# The problem:
Without pictures, retype the following entries exactly.

*** Opening Data section ***

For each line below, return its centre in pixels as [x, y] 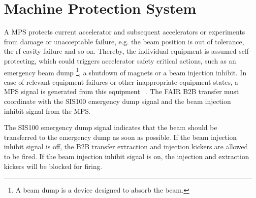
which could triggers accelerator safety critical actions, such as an [137, 60]
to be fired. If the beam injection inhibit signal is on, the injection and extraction [127, 156]
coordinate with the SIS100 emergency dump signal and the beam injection [118, 101]
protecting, [20, 60]
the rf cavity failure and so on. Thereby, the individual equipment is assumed [120, 51]
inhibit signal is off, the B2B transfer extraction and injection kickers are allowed [126, 147]
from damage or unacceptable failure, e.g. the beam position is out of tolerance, [124, 41]
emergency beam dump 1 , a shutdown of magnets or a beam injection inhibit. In [125, 71]
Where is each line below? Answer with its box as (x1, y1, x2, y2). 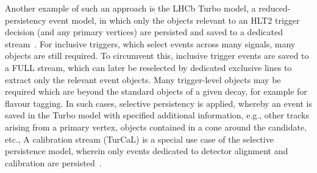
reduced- (258, 2, 291, 14)
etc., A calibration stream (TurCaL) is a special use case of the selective (5, 132, 274, 145)
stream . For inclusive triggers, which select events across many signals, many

*** Closing Data section ***

# Reply to the exercise:
For each line below, return its centre in pixels as [x, y] 
which could triggers accelerator safety critical actions, such as an [137, 60]
to be fired. If the beam injection inhibit signal is on, the injection and extraction [127, 156]
coordinate with the SIS100 emergency dump signal and the beam injection [118, 101]
protecting, [20, 60]
the rf cavity failure and so on. Thereby, the individual equipment is assumed [120, 51]
inhibit signal is off, the B2B transfer extraction and injection kickers are allowed [126, 147]
from damage or unacceptable failure, e.g. the beam position is out of tolerance, [124, 41]
emergency beam dump 1 , a shutdown of magnets or a beam injection inhibit. In [125, 71]
Where is each line below? Answer with its box as (x1, y1, x2, y2). 
reduced- (258, 2, 291, 14)
etc., A calibration stream (TurCaL) is a special use case of the selective (5, 132, 274, 145)
stream . For inclusive triggers, which select events across many signals, many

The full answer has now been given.